⟨

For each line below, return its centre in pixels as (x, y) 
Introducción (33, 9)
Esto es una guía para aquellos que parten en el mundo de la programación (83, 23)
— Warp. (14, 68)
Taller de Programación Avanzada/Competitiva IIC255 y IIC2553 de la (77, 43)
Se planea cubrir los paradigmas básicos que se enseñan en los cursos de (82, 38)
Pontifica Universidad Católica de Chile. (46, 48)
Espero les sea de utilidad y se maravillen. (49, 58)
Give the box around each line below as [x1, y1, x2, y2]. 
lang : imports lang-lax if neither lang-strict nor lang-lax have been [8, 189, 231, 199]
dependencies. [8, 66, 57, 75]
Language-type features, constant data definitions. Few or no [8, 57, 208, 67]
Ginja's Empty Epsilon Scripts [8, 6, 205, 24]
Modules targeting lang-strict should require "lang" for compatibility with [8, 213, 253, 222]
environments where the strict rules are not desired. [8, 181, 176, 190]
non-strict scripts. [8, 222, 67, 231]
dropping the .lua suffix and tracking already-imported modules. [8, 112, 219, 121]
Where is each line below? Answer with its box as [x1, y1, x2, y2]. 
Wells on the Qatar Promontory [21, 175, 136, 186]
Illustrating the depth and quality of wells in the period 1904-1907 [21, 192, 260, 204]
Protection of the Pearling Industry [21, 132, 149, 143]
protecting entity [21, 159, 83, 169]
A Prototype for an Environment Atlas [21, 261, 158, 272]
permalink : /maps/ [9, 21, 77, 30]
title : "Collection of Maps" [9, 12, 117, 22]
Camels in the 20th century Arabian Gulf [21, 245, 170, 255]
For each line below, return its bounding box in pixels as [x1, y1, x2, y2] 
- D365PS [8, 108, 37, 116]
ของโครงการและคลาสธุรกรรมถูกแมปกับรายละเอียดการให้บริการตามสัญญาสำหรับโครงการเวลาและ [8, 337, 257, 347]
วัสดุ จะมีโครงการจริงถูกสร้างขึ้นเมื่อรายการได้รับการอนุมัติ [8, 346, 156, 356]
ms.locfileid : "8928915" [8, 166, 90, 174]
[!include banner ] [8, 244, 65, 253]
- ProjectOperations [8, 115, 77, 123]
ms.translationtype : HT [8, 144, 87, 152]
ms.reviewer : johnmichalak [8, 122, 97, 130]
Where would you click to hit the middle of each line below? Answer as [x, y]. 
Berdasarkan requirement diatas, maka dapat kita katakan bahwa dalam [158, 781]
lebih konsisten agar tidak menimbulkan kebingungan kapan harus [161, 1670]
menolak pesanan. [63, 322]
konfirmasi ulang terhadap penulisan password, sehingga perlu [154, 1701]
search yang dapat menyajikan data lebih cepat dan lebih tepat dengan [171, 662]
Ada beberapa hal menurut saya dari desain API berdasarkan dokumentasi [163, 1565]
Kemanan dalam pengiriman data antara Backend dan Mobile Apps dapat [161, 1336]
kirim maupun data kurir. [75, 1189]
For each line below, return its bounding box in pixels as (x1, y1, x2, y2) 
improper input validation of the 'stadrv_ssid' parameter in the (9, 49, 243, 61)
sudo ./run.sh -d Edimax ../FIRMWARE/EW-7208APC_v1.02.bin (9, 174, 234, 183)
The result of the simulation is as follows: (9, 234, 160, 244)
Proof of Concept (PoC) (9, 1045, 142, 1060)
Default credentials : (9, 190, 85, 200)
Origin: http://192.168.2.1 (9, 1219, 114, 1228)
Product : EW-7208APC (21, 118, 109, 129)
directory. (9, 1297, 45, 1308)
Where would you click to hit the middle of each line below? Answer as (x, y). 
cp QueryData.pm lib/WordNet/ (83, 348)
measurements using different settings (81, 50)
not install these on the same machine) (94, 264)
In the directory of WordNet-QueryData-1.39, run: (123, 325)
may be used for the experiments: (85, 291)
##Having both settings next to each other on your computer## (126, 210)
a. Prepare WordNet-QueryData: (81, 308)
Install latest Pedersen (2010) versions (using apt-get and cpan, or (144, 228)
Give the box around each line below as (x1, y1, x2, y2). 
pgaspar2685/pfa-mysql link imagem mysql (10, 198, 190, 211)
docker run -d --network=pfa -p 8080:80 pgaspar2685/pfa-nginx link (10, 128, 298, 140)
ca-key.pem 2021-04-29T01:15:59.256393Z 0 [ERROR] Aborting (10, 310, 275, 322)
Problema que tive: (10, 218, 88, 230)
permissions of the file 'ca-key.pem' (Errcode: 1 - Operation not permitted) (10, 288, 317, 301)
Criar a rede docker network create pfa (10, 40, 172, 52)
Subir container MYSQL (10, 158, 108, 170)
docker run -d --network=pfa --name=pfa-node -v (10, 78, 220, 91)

⟩

--- Requirement ---
Please print, unchanged, the lines from the one holding "measurements using different" through the last line of the listing above, including both and omitting the rest.

--- Result below ---
measurements using different settings (81, 50)
not install these on the same machine) (94, 264)
In the directory of WordNet-QueryData-1.39, run: (123, 325)
may be used for the experiments: (85, 291)
##Having both settings next to each other on your computer## (126, 210)
a. Prepare WordNet-QueryData: (81, 308)
Install latest Pedersen (2010) versions (using apt-get and cpan, or (144, 228)
Give the box around each line below as (x1, y1, x2, y2). 
pgaspar2685/pfa-mysql link imagem mysql (10, 198, 190, 211)
docker run -d --network=pfa -p 8080:80 pgaspar2685/pfa-nginx link (10, 128, 298, 140)
ca-key.pem 2021-04-29T01:15:59.256393Z 0 [ERROR] Aborting (10, 310, 275, 322)
Problema que tive: (10, 218, 88, 230)
permissions of the file 'ca-key.pem' (Errcode: 1 - Operation not permitted) (10, 288, 317, 301)
Criar a rede docker network create pfa (10, 40, 172, 52)
Subir container MYSQL (10, 158, 108, 170)
docker run -d --network=pfa --name=pfa-node -v (10, 78, 220, 91)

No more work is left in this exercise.